For each line of the data that includes the word "kitchen", copy the line.

═══ RECORD EXCERPTS

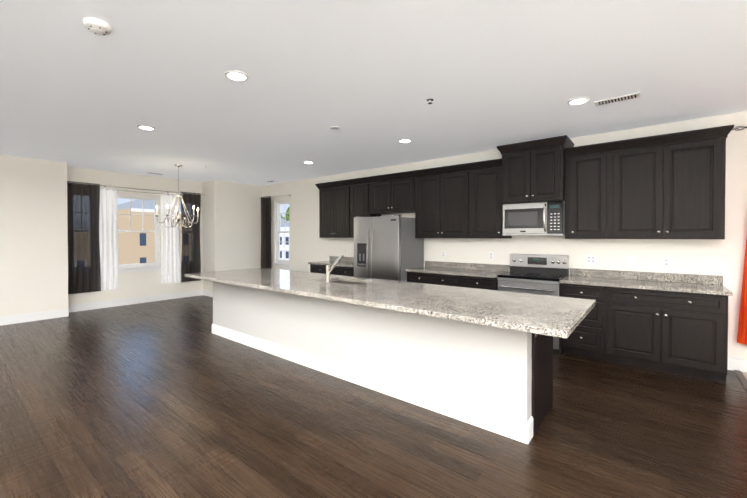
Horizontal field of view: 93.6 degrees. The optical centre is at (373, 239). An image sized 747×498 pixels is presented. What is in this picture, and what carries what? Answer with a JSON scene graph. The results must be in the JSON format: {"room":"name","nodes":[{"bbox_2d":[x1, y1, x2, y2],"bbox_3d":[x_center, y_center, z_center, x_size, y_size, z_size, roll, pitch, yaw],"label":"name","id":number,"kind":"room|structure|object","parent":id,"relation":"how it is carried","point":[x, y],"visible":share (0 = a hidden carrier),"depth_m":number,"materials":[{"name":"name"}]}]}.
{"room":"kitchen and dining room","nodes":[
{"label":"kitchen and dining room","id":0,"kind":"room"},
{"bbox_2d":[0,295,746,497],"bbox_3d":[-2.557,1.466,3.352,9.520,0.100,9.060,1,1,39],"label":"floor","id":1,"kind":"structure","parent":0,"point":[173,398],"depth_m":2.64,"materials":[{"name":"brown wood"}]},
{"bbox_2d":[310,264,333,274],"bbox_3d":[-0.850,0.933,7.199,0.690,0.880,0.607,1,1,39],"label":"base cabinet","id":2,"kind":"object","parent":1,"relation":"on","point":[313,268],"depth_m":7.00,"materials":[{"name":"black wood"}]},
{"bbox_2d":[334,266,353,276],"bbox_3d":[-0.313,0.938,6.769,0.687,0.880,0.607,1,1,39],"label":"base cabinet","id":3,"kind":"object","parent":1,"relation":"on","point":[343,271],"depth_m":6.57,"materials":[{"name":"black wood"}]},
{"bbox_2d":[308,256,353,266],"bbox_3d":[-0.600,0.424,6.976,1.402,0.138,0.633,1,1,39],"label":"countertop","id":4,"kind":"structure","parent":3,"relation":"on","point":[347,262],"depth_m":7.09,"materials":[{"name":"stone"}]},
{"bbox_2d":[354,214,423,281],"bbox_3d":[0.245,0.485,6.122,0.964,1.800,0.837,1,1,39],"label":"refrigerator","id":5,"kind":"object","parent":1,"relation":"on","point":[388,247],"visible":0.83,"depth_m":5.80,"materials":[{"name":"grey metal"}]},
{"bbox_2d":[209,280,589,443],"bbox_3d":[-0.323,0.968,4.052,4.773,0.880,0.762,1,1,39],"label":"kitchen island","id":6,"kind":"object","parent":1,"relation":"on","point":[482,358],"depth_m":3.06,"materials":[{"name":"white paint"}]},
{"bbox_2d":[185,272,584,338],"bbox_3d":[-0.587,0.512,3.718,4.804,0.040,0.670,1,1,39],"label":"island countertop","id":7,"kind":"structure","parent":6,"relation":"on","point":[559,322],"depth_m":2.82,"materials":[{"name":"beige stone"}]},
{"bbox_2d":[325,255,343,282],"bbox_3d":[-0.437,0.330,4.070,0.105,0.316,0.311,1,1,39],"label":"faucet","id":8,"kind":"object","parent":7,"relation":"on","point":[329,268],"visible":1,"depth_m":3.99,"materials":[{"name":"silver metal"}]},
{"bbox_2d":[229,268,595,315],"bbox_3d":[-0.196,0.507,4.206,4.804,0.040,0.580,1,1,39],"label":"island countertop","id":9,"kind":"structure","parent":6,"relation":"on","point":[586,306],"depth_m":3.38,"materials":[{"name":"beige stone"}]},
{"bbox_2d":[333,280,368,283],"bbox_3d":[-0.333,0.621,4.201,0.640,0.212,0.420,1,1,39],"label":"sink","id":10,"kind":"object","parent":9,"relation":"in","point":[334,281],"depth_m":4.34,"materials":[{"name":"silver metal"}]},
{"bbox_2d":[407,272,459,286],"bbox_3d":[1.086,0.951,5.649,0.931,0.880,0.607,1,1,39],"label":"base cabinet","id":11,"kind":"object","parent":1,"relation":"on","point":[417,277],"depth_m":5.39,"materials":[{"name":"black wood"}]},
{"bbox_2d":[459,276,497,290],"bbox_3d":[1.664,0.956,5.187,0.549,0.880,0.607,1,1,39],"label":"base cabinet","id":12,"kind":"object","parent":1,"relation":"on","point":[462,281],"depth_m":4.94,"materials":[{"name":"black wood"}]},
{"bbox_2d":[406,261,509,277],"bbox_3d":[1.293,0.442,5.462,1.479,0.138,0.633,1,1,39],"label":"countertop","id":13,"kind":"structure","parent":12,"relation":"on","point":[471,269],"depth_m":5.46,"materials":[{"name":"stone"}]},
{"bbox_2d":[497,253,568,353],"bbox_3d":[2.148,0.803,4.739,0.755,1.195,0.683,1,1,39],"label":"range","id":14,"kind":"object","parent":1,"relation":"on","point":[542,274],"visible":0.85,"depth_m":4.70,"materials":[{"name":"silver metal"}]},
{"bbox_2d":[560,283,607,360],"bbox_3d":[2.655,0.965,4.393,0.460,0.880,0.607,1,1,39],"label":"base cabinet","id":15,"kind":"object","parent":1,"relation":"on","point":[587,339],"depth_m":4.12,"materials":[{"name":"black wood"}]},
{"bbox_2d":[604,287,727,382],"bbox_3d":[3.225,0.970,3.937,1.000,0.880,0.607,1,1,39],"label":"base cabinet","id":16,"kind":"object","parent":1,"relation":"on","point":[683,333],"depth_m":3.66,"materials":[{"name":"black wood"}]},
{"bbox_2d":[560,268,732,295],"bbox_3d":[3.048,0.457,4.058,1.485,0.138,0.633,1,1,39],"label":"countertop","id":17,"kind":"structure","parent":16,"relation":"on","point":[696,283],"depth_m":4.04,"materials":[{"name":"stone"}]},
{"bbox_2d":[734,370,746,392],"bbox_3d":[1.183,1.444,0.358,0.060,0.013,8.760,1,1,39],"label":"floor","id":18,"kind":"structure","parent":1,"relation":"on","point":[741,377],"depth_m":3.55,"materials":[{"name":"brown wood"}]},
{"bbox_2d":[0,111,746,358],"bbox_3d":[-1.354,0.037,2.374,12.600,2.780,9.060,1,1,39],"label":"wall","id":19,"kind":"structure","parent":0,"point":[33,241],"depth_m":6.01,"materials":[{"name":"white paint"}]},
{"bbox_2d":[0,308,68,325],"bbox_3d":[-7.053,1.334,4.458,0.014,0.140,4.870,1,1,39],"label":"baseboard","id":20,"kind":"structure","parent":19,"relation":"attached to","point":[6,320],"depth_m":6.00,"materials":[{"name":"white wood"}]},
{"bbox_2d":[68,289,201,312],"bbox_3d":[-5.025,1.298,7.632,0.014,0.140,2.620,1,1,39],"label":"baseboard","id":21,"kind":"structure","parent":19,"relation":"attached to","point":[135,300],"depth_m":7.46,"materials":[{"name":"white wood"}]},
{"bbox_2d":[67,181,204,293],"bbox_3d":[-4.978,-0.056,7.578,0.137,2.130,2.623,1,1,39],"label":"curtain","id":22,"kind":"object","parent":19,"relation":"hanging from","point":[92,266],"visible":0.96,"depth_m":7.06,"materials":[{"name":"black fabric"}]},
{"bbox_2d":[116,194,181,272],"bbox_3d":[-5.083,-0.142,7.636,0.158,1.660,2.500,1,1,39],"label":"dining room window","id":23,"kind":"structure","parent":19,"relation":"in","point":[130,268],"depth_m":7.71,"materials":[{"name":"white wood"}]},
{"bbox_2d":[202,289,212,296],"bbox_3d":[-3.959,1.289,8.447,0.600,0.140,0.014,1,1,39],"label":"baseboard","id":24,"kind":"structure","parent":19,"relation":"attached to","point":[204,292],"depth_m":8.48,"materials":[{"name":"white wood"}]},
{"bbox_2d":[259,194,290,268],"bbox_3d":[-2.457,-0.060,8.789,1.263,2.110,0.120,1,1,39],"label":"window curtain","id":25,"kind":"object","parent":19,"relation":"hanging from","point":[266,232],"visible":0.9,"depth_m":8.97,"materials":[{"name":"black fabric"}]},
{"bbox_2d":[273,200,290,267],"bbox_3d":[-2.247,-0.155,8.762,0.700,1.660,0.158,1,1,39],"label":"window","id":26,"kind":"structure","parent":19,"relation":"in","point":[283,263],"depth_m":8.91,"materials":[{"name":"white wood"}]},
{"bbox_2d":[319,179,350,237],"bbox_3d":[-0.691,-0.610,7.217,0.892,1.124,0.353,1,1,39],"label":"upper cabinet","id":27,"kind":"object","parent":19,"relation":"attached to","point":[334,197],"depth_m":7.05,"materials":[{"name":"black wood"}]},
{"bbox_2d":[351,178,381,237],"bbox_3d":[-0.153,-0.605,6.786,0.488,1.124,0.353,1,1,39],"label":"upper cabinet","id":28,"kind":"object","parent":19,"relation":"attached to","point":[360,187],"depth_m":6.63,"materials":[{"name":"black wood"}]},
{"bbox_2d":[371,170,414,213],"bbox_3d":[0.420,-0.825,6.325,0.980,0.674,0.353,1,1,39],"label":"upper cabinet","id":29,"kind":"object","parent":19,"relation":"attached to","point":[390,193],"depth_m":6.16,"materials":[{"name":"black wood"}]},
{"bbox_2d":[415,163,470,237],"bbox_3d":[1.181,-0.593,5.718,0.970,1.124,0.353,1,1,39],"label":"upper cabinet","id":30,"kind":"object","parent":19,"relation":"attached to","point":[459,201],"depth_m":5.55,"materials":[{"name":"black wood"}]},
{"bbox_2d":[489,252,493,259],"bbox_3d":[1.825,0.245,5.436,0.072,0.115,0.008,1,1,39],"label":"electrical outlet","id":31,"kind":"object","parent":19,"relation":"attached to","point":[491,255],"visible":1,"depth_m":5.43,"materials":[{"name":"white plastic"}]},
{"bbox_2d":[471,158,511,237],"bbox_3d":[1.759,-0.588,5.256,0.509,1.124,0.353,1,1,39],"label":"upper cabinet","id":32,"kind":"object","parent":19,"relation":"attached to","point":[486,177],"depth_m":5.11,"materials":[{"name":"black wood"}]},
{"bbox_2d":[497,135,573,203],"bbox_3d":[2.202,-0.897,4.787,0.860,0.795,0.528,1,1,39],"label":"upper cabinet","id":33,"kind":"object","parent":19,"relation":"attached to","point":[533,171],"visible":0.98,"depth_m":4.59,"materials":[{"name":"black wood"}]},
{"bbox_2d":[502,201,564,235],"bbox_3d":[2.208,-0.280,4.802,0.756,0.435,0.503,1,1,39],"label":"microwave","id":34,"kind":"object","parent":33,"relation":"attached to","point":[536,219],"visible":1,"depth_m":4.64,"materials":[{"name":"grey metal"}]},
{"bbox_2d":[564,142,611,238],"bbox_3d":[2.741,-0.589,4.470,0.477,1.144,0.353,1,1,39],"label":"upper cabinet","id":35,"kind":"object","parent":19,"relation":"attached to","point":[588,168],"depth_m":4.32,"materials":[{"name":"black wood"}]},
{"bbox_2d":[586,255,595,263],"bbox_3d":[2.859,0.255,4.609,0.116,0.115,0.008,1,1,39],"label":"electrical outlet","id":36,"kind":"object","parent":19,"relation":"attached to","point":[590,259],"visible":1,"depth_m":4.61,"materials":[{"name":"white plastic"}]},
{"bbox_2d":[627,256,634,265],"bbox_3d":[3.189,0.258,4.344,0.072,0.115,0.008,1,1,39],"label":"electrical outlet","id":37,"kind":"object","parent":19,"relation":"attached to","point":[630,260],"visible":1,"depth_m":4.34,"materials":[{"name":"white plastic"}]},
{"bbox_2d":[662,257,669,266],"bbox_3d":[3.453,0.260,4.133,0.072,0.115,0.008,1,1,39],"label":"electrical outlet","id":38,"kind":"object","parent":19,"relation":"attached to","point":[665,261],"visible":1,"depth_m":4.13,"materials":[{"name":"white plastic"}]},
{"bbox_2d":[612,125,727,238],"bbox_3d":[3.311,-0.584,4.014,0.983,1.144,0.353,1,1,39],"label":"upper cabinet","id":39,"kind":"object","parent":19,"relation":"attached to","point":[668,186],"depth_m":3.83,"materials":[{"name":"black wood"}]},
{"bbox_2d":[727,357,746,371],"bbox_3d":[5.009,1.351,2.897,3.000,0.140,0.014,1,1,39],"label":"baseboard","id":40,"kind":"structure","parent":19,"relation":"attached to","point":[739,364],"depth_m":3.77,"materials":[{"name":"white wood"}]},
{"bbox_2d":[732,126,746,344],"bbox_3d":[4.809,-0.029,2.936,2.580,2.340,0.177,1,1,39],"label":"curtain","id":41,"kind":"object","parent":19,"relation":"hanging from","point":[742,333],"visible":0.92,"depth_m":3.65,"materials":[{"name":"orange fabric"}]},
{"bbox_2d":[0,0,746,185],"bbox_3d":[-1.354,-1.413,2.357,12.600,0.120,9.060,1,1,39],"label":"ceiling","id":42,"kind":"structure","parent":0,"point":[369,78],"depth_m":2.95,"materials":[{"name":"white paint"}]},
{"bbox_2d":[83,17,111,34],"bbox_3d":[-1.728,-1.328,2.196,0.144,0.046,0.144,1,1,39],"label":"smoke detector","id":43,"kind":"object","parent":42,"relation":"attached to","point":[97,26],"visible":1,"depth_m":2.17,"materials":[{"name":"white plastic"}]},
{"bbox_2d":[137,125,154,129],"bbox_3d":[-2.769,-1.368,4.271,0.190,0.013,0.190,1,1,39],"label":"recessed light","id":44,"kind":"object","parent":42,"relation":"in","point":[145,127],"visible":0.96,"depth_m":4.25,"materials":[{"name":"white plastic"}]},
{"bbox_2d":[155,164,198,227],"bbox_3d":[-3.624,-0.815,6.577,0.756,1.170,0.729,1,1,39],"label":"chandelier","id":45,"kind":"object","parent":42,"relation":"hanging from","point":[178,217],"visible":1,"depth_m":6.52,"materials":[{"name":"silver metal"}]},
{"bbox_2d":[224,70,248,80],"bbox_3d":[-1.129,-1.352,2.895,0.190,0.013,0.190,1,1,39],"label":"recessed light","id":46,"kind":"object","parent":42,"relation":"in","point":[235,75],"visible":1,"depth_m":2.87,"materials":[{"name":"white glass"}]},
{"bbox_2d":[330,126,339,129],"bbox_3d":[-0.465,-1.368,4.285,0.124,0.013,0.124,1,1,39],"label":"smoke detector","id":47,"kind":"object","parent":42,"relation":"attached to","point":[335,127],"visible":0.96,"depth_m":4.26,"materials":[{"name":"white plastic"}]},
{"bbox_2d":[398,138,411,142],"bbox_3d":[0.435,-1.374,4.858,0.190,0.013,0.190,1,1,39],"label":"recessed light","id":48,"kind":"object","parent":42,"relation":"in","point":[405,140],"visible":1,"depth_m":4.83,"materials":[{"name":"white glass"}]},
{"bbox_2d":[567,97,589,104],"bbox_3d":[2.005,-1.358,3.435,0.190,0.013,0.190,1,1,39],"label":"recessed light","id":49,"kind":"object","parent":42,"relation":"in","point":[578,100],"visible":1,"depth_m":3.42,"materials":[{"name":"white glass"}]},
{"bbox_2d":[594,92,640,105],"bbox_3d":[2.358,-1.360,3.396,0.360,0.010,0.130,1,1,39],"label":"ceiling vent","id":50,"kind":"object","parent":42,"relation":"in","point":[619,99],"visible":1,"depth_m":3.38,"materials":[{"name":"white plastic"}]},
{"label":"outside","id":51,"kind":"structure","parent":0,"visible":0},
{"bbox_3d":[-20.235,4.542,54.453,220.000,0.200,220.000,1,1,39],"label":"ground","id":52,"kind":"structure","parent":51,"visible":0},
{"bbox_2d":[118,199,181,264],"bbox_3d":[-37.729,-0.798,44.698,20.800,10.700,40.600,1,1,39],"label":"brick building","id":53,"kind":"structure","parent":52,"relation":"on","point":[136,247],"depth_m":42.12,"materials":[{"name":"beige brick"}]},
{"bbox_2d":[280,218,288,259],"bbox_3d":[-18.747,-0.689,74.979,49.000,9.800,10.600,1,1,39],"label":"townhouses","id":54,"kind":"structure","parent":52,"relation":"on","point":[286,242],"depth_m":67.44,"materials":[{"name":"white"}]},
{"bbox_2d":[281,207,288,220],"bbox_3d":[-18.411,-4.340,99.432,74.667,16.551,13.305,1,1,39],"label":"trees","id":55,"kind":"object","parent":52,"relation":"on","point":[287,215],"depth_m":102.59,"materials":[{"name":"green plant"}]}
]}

══════

■ RESULT FOR THIS EXERCISE ■
{"room":"kitchen and dining room","nodes":[
{"label":"kitchen and dining room","id":0,"kind":"room"},
{"bbox_2d":[209,280,589,443],"bbox_3d":[-0.323,0.968,4.052,4.773,0.880,0.762,1,1,39],"label":"kitchen island","id":6,"kind":"object","parent":1,"relation":"on","point":[482,358],"depth_m":3.06,"materials":[{"name":"white paint"}]},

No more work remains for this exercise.